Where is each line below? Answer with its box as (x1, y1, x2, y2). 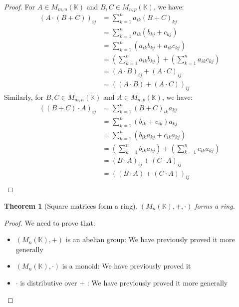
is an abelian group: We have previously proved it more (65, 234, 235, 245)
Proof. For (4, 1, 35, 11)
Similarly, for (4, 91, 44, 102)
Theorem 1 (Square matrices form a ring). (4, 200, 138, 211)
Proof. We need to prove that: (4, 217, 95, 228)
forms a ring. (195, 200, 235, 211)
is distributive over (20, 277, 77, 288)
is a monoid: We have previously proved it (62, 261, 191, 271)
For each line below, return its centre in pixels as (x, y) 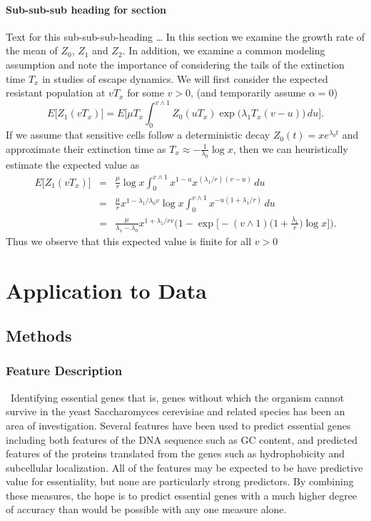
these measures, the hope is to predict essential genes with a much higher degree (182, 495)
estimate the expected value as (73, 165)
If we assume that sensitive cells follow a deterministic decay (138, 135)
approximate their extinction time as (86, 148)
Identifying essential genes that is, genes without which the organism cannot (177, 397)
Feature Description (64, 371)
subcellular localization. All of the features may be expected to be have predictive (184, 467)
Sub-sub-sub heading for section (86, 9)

...

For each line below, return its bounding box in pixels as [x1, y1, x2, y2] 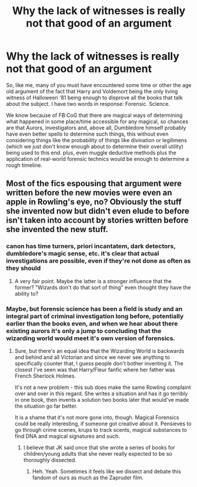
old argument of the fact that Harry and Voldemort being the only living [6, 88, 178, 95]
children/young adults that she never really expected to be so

### TO DO
Scan the lines above, and whenever one holds the string "have", copy it.

### YOUR SOLUTION
is an abelian group: We have previously proved it more (65, 234, 235, 245)
is a monoid: We have previously proved it (62, 261, 191, 271)
subcellular localization. All of the features may be expected to be have predictive (184, 467)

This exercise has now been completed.